Politik Sulit Ditebak, Investasi Tahun Depan Serba Tidak Pasti
Pertumbuhan investasi dikhawatirkan melambat di tengah akrobat politik nasional yang sulit ditebak jelang Pemilu 2024.
Para pekerja menaiki anak tangga jembatan penyeberangan orang di Jalan Gatot Subroto, Jakarta, saat jam pulang kerja, Senin (19/6/2023). Ekonomi Indonesia pada triwulan I-2023 tumbuh sebesar 5,03 persen dibandingkan dengan triwulan I-2022 secara year on year.

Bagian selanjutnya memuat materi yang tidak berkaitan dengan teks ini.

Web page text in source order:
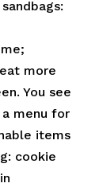
more
You see
menu for
items
cookie
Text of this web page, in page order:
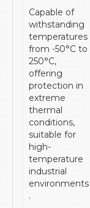
Capable of
withstanding
temperatures
from -50°C to
250°C,
offering
protection in
extreme
thermal
conditions,
suitable for
high-
temperature
industrial
environments
.
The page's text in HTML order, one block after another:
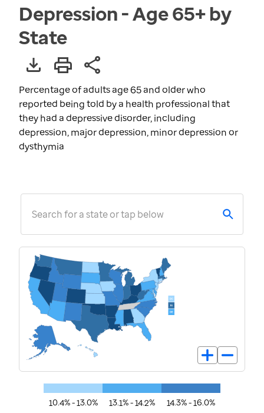
Depression - Age 65+ by
State
Percentage of adults age 65 and older who
reported being told by a health professional that
they had a depressive disorder, including
depression, major depression, minor depression or
dysthymia
Search for a state or tap below
10.4% - 13.0% 13.1% - 14.2% 14.3% - 16.0%

JAKARTA, KOMPAS — Laju investasi tahun 2024 diliputi ketidakpastian tinggi akibat gejolak politik yang sulit ditebak menjelang pemilihan umum di dalam negeri serta berlanjutnya kebijakan pengetatan moneter Amerika Serikat. Pelemahan investasi itu patut diwaspadai mengingat komponen tersebut menyumbangkan dampak multiplier yang signifikan terhadap pertumbuhan ekonomi.
Baca Berita Seputar Pemilu 2024
Ketidakpastian tahun depan diperkirakan bisa terjadi pada segala jenis investasi, baik investasi langsung (direct investment) di sektor riil maupun investasi portofolio di pasar modal.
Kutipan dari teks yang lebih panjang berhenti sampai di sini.